イランの人々にとっての緑とその意味。

MALENA2005-05-19

数年前、報道番組か何かでそのシーンを見た時、それが何となく不思議な光景に見えたのは、おそらく私だけではないだろう。

週末ともなると、代々木公園や上野公園に集まるイランの人たち。へぇ〜。日本には意外にイランの人たちが大勢住んでいるんだ。でも、何で皆が皆公園に集まるワケ!?単に公園に集まるだけならば、何度も報道番組には取り上げられなかったに違いないだろう。当時何度も報道番組に取り上げられた最たる理由は、一部の人たちがそこで「偽造テレカ」を売っている事が報道されていたからだ。で、報道を目にした人たちはこう思うに違いない。公園に集まるイラン人→偽造テレカを売買→イラン人は怪しい!?と。
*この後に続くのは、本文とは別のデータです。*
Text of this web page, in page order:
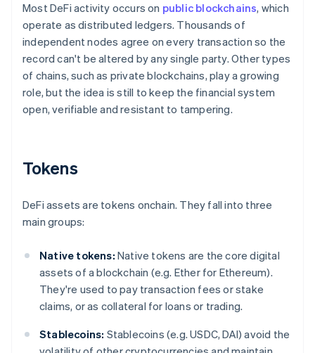
Most DeFi activity occurs on public blockchains, which
operate as distributed ledgers. Thousands of
independent nodes agree on every transaction so the
record can't be altered by any single party. Other types
of chains, such as private blockchains, play a growing
role, but the idea is still to keep the financial system
open, verifiable and resistant to tampering.
Tokens
DeFi assets are tokens onchain. They fall into three
main groups:
Native tokens: Native tokens are the core digital
assets of a blockchain (e.g. Ether for Ethereum).
They're used to pay transaction fees or stake
claims, or as collateral for loans or trading.
Stablecoins: Stablecoins (e.g. USDC, DAI) avoid the

確かに一部の人たちは、公園で良からぬ行為に及んでいたのかも知れない。日本でこう言った報道がされていた事を知ったイランの人たちは、大変悲しく思い、そしてとてもショックだったんだそうだ。乾燥した大地や険しい山岳地帯が多いイランでは、木々や草花の緑は人々にとても愛されており、緑のある場所もまた人々に愛されている。なので、公園で過ごす事はイランの人たちにとってはごくごく当たり前の日常に過ぎないんだそうだ。余暇を家族や友人や彼や彼女と公園で過ごす。家から夕食を持参して公園で食べる家族連れ。公園で勉強する学生。読書する老人。遊ぶ子供。彼女の膝枕で眠る彼。ぼーっとする若者などなど。本当にたくさんの人たちが、公園で思い思いの時を過ごしている。
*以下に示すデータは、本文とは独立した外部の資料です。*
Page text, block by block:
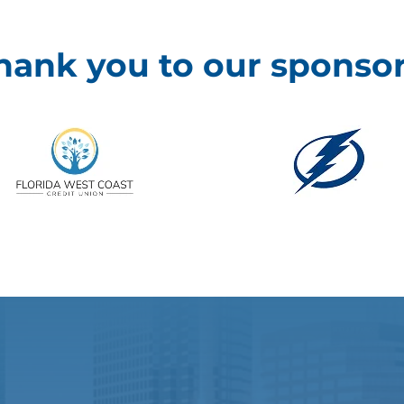
you to our

代々木公園や上野公園に集まるイランの人たちは、故郷を懐かしんで「緑の下」に集まっていたのだろう。それなのに文化の違いとは言え、終いには集まる事そのものが怪しいかのような報道がされてしまった事は、さぞかしショックだったに違いない。世界には楽しめる文化や習慣の違いがある反面、文化や習慣の違いが思わぬ誤解や壁を生んでしまう時もある。

緑をこよなく愛する人たちが暮らす国イラン。
国の花は薔薇。そして木はプラタナスなんだそうだ。今日もまた、イランでは人々が緑の下で思い思いの時を過ごしているに違いない。